Occasionally use a leaf blower or the exhaust on your shop vac to disturb all the dust laying around and exhaust it outside. Wear a mask. Open a window or door and blow it outside. Use a box fan in a window or near the door to help push it outside. I have a roof ventilator/exhaust fan in the ceiling of my shop. It's on it's own switch, not the thermal one it came with.

When cleaning the bags or filters on your DC wear a mask. Take them outside and face into the wind.


----------



## hwebb99 (Nov 27, 2012)

woodnthings said:


> My Jet 1100 runs on 120 V.
> 
> 
> 
> When cleaning the bags or filters on your DC wear a mask. Take them outside and face into the wind.
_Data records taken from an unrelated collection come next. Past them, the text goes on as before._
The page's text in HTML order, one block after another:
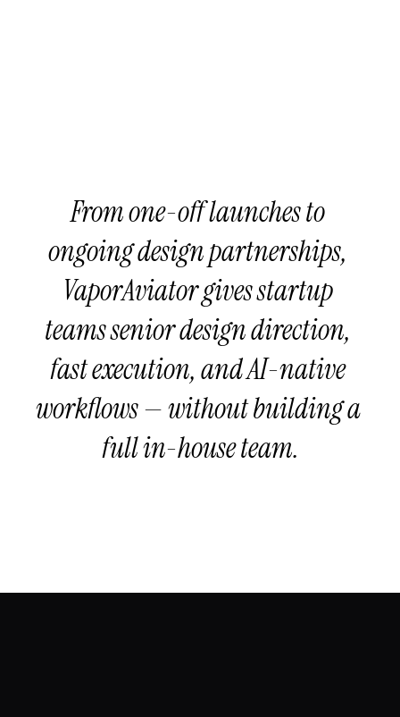
From one-off launches to
ongoing design partnerships,
VaporAviator gives startup
teams senior design direction,
fast execution, and AI-native
workflows — without building a
full in-house team.
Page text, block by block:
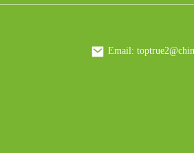
Email:
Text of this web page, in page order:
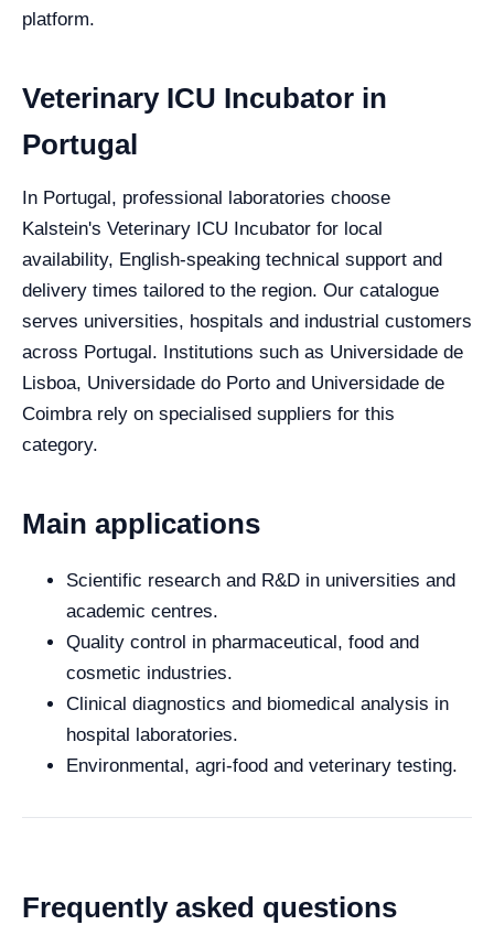
platform.
Veterinary ICU Incubator in
Portugal
In Portugal, professional laboratories choose
Kalstein's Veterinary ICU Incubator for local
availability, English-speaking technical support and
delivery times tailored to the region. Our catalogue
serves universities, hospitals and industrial customers
across Portugal. Institutions such as Universidade de
Lisboa, Universidade do Porto and Universidade de
Coimbra rely on specialised suppliers for this
category.
Main applications
Scientific research and R&D in universities and
academic centres.
Quality control in pharmaceutical, food and
cosmetic industries.
Clinical diagnostics and biomedical analysis in
hospital laboratories.
Environmental, agri-food and veterinary testing.
Frequently asked questions
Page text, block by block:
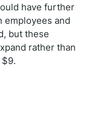
have further
employees and
but these
rather than
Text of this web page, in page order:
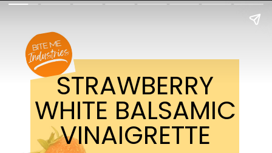
STRAWBERRY
WHITE BALSAMIC
VINAIGRETTE
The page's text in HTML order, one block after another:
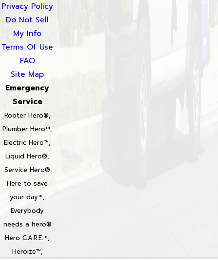
Privacy Policy
Do Not Sell
My Info
Terms Of Use
FAQ
Site Map
Emergency
Service
Rooter Hero®,
Plumber Hero™,
Electric Hero™,
Liquid Hero®,
Service Hero®
Here to save
your day™,
Everybody
needs a hero®
Hero C.A.R.E.™,
Heroize™,
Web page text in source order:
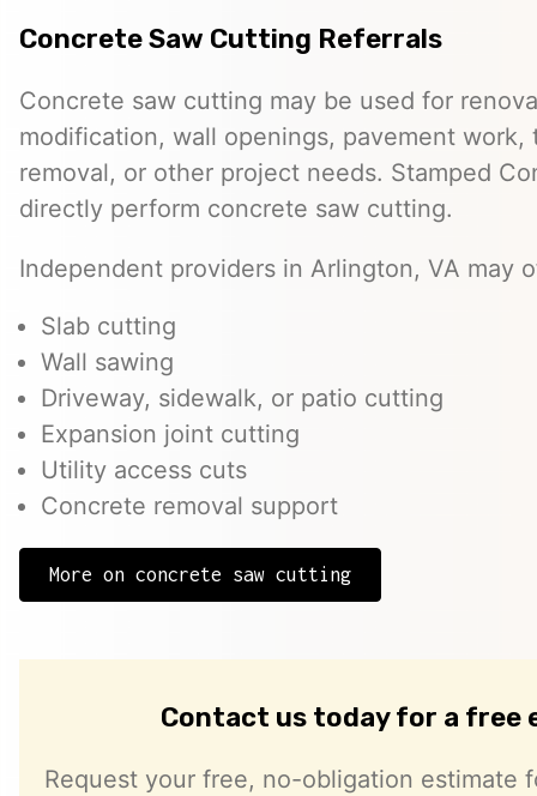
Concrete Saw Cutting Referrals
Concrete saw cutting may be used for
modification, wall openings, pavement
removal, or other project needs. Stamped
directly perform concrete saw cutting.
Independent providers in Arlington, VA may
Slab cutting
Wall sawing
Driveway, sidewalk, or patio cutting
Expansion joint cutting
Utility access cuts
Concrete removal support
More on concrete saw cutting
Contact us today for a free
Request your free, no-obligation estimate
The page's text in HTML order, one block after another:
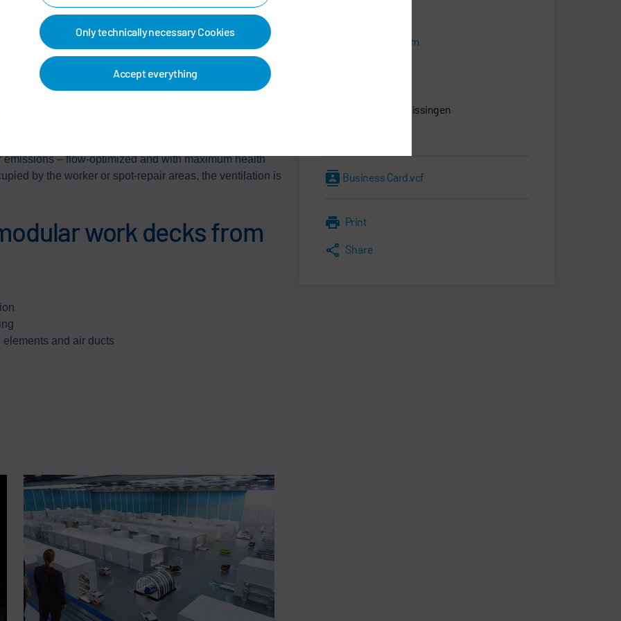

You should face away from the wind. Facing into the wind would blow dust into your face.


----------



## woodnthings (Jan 24, 2009)

hwebb99 said:


> You should face away from the wind. Facing into the wind would blow dust into your face.



I want the wind in my face and the dust cannister downstream. You do what suits you.


----------



## PhilBa (Jun 30, 2014)

For a quick and cheap thing to do, look for a HEPA filter for your vacuum. My shop vac one cost about $35 from amazon (actually an affiliate).


----------



## difalkner (Nov 27, 2011)

I spent $35 for a box fan and filter at Lowe's and about two hours to put it together (another hour to do my paint job but that wasn't really necessary). The filter is one of those 3M Micro Allegen Extra pleated filters - pretty fine filter but I don't know the micron.

I can swivel it so it doesn't point in the wrong direction, depending on what I'm doing at the time in the shop. It was convenient that the garage door opener plug was there - no cords to run.








As you can see, I turned the fan upside down so I can get to the switch with no problem. 








And it's mounted over where my soon to be built table saw extension will be so no danger of bumping into it while carrying something around in the shop.








I used a shoulder bolt off my edger to make the swivel. It's a fairly snug swivel so it doesn't vibrate away from where I set it but it's easily turned by hand.








This was after a couple of days running. I leave it on low, virtually no sound, and turn it up when I'm sanding or blowing dust around. I had no idea there was this much dust in the air. I've been resawing a lot of Mahogany so that's why it's reddish on the filter. It's got enough on it now (this shot was two weeks ago) that I need to pull it down and clean it off. I bought a two-pack of filters so I can change them out and not have to stop working while I clean one.


----------



## tvman44 (Dec 8, 2011)

I run 2 of the 25 dollar solutions (a big box fan with a furnace filter to them). :thumbsup:


----------



## gthec (Oct 9, 2012)

Thank you all for your help on this. Many fine suggestions, some of which I'm already doing (like the box fan). Also Woodnthing's tips on disturbing and exhausting the dust. This is a basement shop so any venting will have to occur out the basement door and out the hatch.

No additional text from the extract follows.